» Supplied data:
■ ■ ■ ■ ■
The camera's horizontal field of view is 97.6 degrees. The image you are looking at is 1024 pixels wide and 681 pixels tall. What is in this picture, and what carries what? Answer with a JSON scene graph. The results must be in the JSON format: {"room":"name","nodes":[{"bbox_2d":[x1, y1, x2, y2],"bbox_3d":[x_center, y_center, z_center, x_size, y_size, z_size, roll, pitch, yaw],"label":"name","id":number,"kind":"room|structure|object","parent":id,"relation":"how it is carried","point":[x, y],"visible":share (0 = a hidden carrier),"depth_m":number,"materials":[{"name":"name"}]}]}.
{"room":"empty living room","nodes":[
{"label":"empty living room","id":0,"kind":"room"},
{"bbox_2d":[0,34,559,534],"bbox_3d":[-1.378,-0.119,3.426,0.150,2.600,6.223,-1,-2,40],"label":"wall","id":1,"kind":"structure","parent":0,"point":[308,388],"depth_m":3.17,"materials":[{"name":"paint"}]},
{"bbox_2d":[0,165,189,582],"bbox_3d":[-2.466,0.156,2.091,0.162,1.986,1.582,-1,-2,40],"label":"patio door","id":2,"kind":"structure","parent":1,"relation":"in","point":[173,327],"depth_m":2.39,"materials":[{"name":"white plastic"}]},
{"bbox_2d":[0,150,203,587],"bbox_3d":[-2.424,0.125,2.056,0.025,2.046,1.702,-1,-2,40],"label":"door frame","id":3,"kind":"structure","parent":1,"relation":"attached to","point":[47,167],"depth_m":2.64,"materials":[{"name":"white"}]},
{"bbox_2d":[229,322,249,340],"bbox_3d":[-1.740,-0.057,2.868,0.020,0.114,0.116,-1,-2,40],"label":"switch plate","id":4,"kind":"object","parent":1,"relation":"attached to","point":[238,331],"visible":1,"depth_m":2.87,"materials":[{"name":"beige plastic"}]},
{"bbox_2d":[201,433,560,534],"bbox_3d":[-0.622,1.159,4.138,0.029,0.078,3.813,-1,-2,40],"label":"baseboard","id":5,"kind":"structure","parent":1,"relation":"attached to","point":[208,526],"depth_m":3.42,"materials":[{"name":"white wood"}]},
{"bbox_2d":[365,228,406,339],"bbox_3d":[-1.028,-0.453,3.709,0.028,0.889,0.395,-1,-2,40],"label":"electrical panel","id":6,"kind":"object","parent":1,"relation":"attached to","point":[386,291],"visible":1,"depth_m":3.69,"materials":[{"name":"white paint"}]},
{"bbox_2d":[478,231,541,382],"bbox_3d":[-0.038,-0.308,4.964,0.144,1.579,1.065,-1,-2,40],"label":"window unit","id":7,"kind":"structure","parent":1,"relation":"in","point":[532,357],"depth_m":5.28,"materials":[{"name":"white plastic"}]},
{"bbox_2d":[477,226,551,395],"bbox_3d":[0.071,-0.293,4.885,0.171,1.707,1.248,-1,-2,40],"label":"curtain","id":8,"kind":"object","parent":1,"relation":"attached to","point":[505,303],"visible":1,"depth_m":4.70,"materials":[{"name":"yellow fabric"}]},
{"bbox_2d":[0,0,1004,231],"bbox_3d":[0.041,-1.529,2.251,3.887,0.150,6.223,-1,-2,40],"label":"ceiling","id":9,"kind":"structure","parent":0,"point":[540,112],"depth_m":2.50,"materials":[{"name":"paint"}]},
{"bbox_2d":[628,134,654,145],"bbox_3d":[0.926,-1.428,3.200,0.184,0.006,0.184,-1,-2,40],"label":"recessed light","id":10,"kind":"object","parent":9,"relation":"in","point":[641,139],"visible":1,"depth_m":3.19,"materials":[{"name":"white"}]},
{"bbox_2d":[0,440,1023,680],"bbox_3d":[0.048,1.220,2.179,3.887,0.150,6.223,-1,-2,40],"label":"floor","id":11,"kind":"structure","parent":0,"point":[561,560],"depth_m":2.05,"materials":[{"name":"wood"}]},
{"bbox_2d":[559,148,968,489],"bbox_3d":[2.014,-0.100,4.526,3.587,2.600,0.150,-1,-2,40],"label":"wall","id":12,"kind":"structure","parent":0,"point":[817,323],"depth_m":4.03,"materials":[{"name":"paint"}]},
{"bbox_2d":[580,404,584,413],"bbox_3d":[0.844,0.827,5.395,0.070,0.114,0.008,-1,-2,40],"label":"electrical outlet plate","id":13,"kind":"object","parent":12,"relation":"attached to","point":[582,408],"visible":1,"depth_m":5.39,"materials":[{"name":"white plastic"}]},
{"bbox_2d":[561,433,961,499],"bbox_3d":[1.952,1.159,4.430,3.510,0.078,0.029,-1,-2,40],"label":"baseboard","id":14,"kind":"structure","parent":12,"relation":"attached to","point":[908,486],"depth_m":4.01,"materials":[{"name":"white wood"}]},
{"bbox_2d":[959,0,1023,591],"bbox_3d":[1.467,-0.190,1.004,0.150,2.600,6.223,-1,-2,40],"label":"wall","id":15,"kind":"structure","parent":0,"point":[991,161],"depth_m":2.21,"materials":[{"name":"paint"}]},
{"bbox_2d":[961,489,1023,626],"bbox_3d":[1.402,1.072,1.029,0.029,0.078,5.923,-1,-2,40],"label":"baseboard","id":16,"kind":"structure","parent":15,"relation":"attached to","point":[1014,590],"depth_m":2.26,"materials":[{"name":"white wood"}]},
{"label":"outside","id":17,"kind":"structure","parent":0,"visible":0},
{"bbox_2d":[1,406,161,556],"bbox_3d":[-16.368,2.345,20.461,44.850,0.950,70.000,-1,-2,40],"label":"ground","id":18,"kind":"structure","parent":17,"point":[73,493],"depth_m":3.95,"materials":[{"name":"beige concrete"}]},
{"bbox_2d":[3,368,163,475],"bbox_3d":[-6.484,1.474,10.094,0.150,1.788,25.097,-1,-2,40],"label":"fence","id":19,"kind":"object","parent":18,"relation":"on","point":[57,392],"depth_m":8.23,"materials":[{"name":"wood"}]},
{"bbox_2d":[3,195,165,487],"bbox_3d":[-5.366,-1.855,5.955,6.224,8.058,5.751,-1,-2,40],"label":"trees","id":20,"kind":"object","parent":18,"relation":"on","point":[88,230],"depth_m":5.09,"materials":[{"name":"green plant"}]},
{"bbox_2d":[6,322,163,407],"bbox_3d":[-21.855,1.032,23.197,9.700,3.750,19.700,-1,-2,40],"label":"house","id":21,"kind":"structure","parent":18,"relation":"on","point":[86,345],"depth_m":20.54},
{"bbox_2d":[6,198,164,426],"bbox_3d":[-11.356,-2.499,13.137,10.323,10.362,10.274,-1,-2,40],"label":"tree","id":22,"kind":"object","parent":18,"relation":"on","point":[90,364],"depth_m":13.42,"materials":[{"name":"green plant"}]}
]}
■ ■ ■ ■ ■
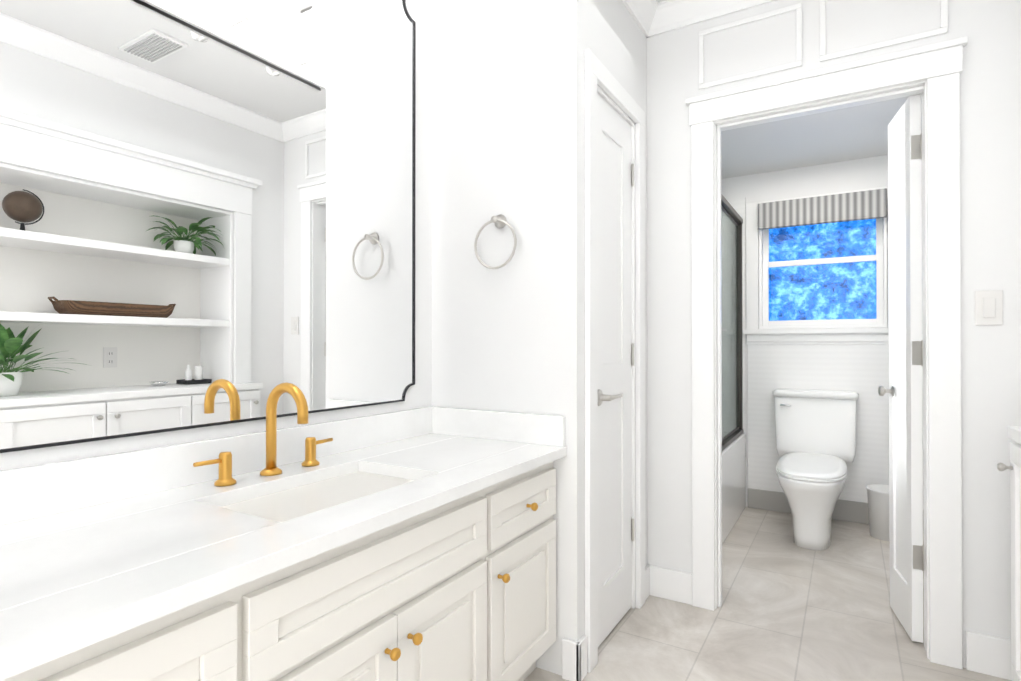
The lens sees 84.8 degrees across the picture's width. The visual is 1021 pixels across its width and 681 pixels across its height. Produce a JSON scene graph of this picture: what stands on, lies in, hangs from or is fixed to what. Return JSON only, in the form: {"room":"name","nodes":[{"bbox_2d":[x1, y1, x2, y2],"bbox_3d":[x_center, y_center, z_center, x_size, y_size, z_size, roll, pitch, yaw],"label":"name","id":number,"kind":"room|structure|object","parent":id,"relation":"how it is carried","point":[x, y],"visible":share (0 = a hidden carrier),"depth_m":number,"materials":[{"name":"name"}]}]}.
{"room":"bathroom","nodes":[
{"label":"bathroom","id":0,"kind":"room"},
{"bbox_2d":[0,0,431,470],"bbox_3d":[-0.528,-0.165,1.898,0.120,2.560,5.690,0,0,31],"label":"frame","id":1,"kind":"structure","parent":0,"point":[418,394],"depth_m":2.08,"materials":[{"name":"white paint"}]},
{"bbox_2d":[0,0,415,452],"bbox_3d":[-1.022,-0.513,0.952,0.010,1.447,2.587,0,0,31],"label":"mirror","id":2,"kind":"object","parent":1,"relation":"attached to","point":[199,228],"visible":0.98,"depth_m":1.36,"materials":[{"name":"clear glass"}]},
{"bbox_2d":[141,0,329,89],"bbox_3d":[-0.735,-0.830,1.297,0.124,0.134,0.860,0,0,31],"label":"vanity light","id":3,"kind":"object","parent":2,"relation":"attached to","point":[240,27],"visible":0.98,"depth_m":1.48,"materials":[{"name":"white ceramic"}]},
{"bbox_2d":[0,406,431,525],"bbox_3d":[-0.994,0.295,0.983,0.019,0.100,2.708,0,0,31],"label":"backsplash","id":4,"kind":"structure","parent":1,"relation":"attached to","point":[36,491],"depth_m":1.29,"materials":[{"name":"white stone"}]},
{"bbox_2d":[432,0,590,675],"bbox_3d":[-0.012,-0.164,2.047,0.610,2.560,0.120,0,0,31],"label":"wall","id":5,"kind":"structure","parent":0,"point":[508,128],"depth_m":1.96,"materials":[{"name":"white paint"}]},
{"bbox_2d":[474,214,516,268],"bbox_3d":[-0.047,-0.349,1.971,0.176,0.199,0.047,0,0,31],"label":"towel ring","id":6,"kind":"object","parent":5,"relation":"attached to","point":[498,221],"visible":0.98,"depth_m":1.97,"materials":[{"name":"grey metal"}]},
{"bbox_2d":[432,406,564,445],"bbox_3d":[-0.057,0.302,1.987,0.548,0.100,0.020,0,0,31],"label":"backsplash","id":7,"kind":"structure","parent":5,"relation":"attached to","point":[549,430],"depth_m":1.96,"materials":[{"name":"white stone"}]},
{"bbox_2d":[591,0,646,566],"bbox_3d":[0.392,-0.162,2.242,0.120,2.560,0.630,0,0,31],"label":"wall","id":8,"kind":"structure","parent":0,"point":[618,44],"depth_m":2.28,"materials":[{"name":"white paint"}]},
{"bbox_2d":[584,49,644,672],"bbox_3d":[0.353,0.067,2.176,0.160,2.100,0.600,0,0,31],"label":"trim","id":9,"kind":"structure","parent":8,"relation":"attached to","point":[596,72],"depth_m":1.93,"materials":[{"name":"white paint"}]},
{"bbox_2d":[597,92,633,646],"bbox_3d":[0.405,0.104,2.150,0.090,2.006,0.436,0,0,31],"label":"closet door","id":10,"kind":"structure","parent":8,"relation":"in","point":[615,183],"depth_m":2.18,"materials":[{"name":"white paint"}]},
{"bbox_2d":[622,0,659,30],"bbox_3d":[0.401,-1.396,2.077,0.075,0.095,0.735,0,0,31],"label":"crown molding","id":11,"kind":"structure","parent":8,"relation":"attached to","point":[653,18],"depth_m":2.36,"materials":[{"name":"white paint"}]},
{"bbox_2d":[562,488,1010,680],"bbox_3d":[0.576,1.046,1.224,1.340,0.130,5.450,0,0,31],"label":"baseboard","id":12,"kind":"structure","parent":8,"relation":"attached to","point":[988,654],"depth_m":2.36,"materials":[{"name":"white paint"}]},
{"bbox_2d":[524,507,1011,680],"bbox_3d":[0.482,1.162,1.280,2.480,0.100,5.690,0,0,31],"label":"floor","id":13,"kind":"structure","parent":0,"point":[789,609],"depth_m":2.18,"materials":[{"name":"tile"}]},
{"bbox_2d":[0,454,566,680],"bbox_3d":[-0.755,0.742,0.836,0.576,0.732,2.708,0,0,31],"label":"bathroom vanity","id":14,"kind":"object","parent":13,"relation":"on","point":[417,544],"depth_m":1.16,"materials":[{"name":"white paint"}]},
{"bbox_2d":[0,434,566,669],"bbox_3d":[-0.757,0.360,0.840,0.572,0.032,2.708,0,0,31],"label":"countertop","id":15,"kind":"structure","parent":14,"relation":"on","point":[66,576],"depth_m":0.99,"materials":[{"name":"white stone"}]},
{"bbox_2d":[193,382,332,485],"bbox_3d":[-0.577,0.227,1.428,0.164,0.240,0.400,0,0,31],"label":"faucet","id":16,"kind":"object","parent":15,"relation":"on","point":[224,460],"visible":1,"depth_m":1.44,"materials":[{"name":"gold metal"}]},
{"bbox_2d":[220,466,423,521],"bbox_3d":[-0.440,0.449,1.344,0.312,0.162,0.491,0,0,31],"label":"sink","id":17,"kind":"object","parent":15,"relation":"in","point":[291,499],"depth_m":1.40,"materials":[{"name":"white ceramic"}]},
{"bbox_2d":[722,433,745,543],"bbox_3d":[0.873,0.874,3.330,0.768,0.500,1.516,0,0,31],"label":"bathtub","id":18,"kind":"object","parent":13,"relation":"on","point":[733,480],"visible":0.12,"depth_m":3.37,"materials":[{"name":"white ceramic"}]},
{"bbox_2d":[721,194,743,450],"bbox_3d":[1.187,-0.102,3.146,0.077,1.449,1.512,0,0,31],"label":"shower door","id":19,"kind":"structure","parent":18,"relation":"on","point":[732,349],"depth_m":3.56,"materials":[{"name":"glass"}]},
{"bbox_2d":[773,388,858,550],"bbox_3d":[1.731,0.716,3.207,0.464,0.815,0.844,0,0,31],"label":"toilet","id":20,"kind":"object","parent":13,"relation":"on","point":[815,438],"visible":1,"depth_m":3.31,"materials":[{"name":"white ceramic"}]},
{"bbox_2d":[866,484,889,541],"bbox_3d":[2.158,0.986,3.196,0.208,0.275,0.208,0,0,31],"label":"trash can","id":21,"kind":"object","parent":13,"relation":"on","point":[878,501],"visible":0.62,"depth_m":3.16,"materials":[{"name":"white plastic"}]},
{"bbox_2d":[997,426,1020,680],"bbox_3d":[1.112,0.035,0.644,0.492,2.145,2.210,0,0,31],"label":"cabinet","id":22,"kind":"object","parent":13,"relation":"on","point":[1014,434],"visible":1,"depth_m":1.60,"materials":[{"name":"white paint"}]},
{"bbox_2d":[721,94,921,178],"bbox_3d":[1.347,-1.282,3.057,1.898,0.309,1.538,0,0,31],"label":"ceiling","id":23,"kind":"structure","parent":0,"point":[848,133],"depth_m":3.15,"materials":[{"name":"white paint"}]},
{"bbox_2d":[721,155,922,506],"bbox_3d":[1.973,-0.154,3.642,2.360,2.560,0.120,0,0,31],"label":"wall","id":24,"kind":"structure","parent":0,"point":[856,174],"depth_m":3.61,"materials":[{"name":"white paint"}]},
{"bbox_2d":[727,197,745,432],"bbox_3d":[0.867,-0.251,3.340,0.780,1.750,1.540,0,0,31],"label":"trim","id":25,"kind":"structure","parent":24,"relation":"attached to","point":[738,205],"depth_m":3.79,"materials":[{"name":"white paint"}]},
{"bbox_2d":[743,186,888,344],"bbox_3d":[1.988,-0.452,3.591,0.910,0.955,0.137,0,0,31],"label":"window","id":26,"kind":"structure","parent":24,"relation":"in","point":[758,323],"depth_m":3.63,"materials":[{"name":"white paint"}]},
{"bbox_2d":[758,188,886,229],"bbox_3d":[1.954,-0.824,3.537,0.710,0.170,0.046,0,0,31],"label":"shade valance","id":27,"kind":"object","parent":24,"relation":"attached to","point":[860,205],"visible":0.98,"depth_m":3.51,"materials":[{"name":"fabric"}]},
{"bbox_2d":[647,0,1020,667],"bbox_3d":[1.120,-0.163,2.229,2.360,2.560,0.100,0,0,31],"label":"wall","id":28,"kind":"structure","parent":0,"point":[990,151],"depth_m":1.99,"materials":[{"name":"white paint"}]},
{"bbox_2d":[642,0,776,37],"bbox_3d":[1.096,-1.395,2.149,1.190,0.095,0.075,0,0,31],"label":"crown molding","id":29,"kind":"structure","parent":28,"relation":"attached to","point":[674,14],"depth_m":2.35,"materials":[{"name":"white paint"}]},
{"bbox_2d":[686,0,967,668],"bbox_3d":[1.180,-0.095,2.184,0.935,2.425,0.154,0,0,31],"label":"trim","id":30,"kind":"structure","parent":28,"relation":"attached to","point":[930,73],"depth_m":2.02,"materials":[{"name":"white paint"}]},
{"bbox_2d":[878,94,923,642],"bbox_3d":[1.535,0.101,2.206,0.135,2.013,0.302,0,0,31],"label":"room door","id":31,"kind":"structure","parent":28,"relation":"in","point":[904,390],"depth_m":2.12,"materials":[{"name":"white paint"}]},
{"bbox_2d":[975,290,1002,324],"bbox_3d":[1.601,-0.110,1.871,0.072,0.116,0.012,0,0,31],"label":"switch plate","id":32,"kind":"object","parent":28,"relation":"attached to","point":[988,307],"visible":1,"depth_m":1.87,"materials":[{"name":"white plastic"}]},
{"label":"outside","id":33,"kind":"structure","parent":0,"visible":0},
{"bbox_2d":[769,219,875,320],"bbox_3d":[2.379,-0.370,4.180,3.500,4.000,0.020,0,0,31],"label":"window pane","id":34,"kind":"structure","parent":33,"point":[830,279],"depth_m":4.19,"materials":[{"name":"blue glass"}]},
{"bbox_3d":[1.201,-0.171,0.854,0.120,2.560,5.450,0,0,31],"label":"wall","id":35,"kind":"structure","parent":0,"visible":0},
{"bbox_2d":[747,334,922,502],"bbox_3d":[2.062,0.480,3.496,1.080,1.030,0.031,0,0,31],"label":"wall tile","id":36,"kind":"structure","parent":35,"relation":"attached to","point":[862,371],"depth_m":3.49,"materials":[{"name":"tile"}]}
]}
■ ■ ■ ■ ■
» About this exercise:
For the word "roll", count the lines of the records that contain it and give only the number.

» Exercise answer:
2